**Work item**: Working from the entries that follow, transcribe exactly and only the lines from the one with "Give the box" through the last, pictures excluded.

**Input records**:

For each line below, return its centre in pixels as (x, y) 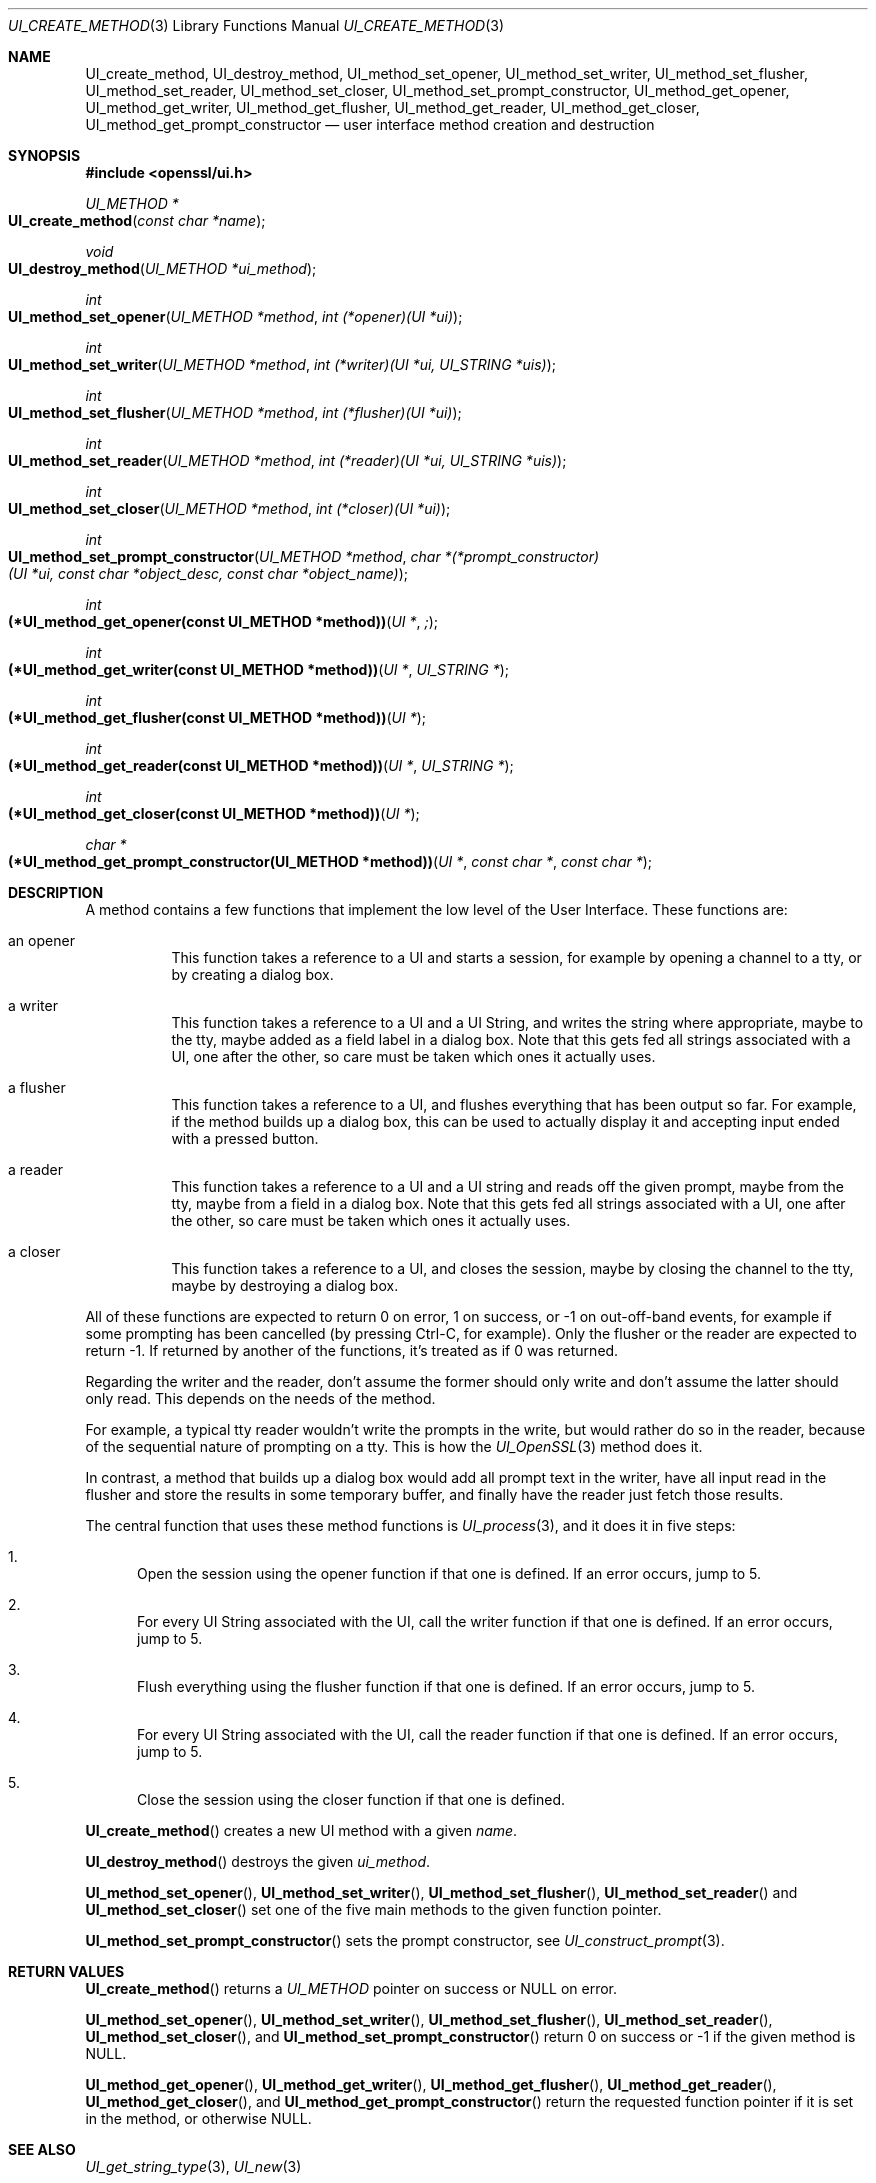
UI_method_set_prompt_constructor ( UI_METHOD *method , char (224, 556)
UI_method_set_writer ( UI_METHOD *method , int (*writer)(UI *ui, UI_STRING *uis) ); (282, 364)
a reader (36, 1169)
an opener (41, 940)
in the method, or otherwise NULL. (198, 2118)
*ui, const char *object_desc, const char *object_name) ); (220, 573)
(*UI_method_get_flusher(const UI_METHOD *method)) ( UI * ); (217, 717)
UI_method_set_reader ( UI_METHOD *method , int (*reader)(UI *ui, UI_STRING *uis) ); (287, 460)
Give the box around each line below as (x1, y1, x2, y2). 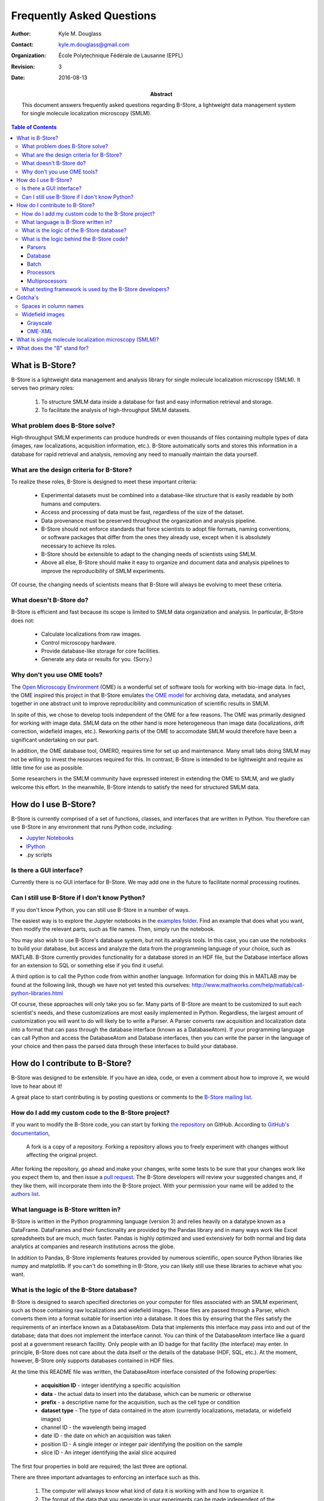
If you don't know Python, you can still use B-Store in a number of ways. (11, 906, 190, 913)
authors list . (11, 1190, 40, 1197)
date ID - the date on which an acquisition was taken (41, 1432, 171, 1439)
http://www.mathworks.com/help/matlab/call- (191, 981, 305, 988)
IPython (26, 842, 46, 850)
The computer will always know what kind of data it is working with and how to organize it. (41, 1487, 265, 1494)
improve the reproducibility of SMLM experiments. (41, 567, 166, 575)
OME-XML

**Expected answer**:
Give the box around each line below as (x1, y1, x2, y2). 
If you don't know Python, you can still use B-Store in a number of ways. (11, 906, 190, 913)
authors list . (11, 1190, 40, 1197)
date ID - the date on which an acquisition was taken (41, 1432, 171, 1439)
http://www.mathworks.com/help/matlab/call- (191, 981, 305, 988)
IPython (26, 842, 46, 850)
The computer will always know what kind of data it is working with and how to organize it. (41, 1487, 265, 1494)
improve the reproducibility of SMLM experiments. (41, 567, 166, 575)
OME-XML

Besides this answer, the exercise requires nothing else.